Department of Clinical Neuroscience, Division of Neuroscience and Mental Health, Imperial College London, London, United Kingdom.
J Neurotrauma. 2009 Jul;26(7):1061-8. doi: 10.1089/neu.2008.0787.
The electrical perceptual threshold (EPT) test complements the American Spinal Injury Association (ASIA) assessment of cutaneous sensory function by providing a quantitative assessment for each dermatome. The aim here was to establish the reliability of the EPT by examining inter- and intra-rater repeatability of test results in spinal cord injury (SCI). Twelve persons with incomplete spinal cord injury (iSCI; two stable at >20 months and 10 sub-acute at <9 months post-injury) and 12 control subjects took part. EPT was established at the ASIA sensory key points. A pulse of 0.5 ms in duration was applied three times per second. Threshold was determined by the method of limits.

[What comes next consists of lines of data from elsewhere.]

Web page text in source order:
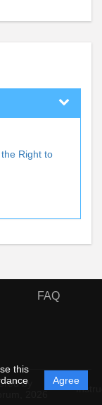
this
Agree
Right to
FAQ
by
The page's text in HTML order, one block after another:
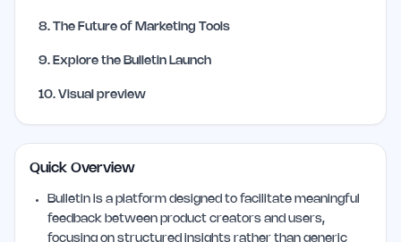
8. The Future of Marketing Tools
9. Explore the Bulletin Launch
10. Visual preview
Quick Overview
Bulletin is a platform designed to facilitate meaningful
feedback between product creators and users,
focusing on structured insights rather than generic
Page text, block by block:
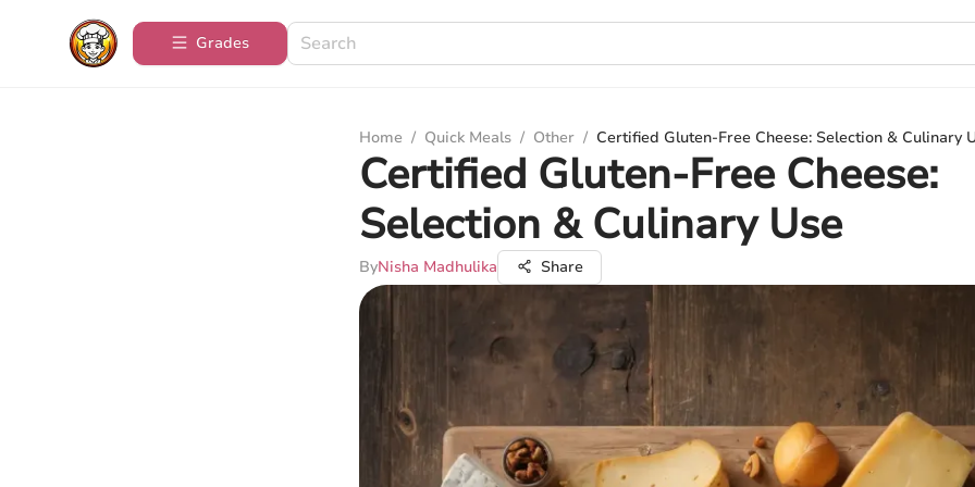
Grades
Home / Quick Meals / Other / Certified Gluten-Free Cheese: Selection & Culinary
Certified Gluten-Free Cheese:
Selection & Culinary Use
ByNisha Madhulika Share
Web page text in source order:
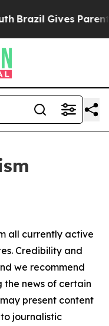
Brazil Gives Parents
all currently active
Credibility and
we recommend
the news of certain
present content
journalistic
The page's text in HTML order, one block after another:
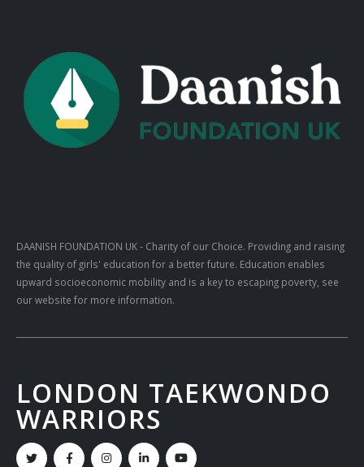
DAANISH FOUNDATION UK- Charity of our Choice. Providing and raising
the quality of girls' education for a better future. Education enables
upward socioeconomic mobility and is a key to escaping poverty, see
our website for more information.
LONDON TAEKWONDO
WARRIORS
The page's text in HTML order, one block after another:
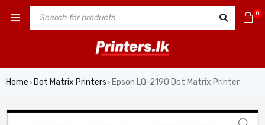
0
Home › Dot Matrix Printers › Epson LQ-2190 Dot Matrix Printer
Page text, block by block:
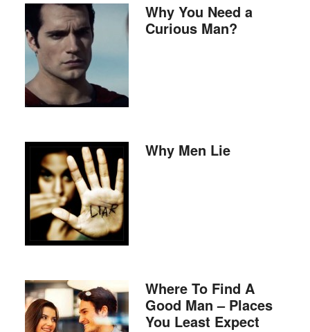
Why You Need a
Curious Man?
Why Men Lie
Where To Find A
Good Man – Places
You Least Expect
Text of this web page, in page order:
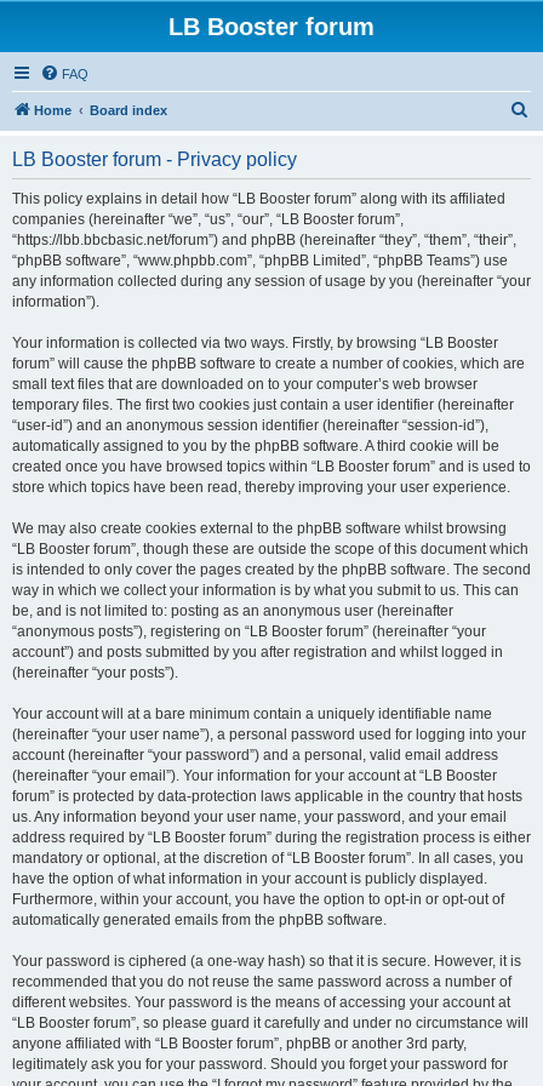
LB Booster forum
FAQ
Home Board index
LB Booster forum - Privacy policy
This policy explains in detail how “LB Booster forum” along with its affiliated
companies (hereinafter “we”, “us”, “our”, “LB Booster forum”,
“https://lbb.bbcbasic.net/forum”) and phpBB (hereinafter “they”, “them”, “their”,
“phpBB software”, “www.phpbb.com”, “phpBB Limited”, “phpBB Teams”) use
any information collected during any session of usage by you (hereinafter “your
information”).
Your information is collected via two ways. Firstly, by browsing “LB Booster
forum” will cause the phpBB software to create a number of cookies, which are
small text files that are downloaded on to your computer’s web browser
temporary files. The first two cookies just contain a user identifier (hereinafter
“user-id”) and an anonymous session identifier (hereinafter “session-id”),
automatically assigned to you by the phpBB software. A third cookie will be
created once you have browsed topics within “LB Booster forum” and is used to
store which topics have been read, thereby improving your user experience.
We may also create cookies external to the phpBB software whilst browsing
“LB Booster forum”, though these are outside the scope of this document which
is intended to only cover the pages created by the phpBB software. The second
way in which we collect your information is by what you submit to us. This can
be, and is not limited to: posting as an anonymous user (hereinafter
“anonymous posts”), registering on “LB Booster forum” (hereinafter “your
account”) and posts submitted by you after registration and whilst logged in
(hereinafter “your posts”).
Your account will at a bare minimum contain a uniquely identifiable name
(hereinafter “your user name”), a personal password used for logging into your
account (hereinafter “your password”) and a personal, valid email address
(hereinafter “your email”). Your information for your account at “LB Booster
forum” is protected by data-protection laws applicable in the country that hosts
us. Any information beyond your user name, your password, and your email
address required by “LB Booster forum” during the registration process is either
mandatory or optional, at the discretion of “LB Booster forum”. In all cases, you
have the option of what information in your account is publicly displayed.
Furthermore, within your account, you have the option to opt-in or opt-out of
automatically generated emails from the phpBB software.
Your password is ciphered (a one-way hash) so that it is secure. However, it is
recommended that you do not reuse the same password across a number of
different websites. Your password is the means of accessing your account at
“LB Booster forum”, so please guard it carefully and under no circumstance will
anyone affiliated with “LB Booster forum”, phpBB or another 3rd party,
legitimately ask you for your password. Should you forget your password for
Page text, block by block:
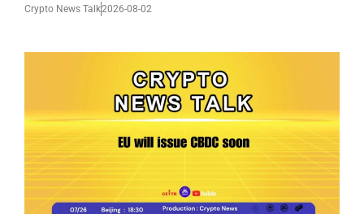
Crypto News Talk2026-08-02
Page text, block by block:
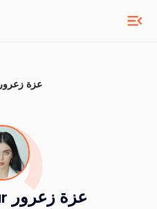
Azza Zarour عزة زعرور
Azza Zarour عزة زعرور

The strength of stimulation was augmented (0.1 mA.s(-1)) until the recipient reported sensation, then reduced until sensation was lost. EPT was taken as the lowest strength at which the subject reported sensation. Threshold was determined by two raters to establish intra- and inter-rater reliability. There were no significant differences in mean intra- or inter-rater EPT values at, above, or below the level of lesion (ASIA sensory level) for iSCI subjects. The intra-class correlation coefficient (ICC) was 0.56-0.80 for intra-rater and 0.52-0.91 for inter-rater classes, depending on the level tested. There was a significant correlation (Pearson's r = 0.93) between EPTs for four different dermatomes of control subjects assessed using two different types of stimulator. EPT provides an objective and quantitative measure of threshold for cutaneous sensory function. The method has good inter- and intra-rater reliability, and can be assessed using different stimulators.
电感觉阈(EPT)测试通过为每个皮节提供定量评估来补充美国脊髓损伤协会(ASIA)对皮肤感觉功能的评估。本研究旨在通过检查脊髓损伤(SCI)中测试结果的组内和组间可重复性来确定 EPT 的可靠性。12 名不完全性脊髓损伤(iSCI;2 名稳定>20 个月,10 名亚急性<9 个月)患者和 12 名对照者参与了这项研究。EPT 在 ASIA 感觉关键点上建立。应用持续 0.5 毫秒的脉冲,每秒三次。阈值通过极限法确定。刺激强度增加(0.1 mA.s(-1)),直到受测者报告感觉,然后减少直到感觉消失。EPT 被视为受测者报告感觉的最低强度。由两名评估者确定阈值,以建立组内和组间可靠性。iSCI 患者在损伤水平(ASIA 感觉水平)以下、以上或相同水平的平均组内或组间 EPT 值没有显著差异。内类相关系数(ICC)为 0.56-0.80(组内)和 0.52-0.91(组间),取决于测试的水平。使用两种不同类型的刺激器评估对照组的四个不同皮节的 EPT 值之间存在显著相关性(Pearson r = 0.93)。EPT 为皮肤感觉功能提供了一种客观和定量的阈值测量方法。该方法具有良好的组内和组间可靠性,并且可以使用不同的刺激器进行评估。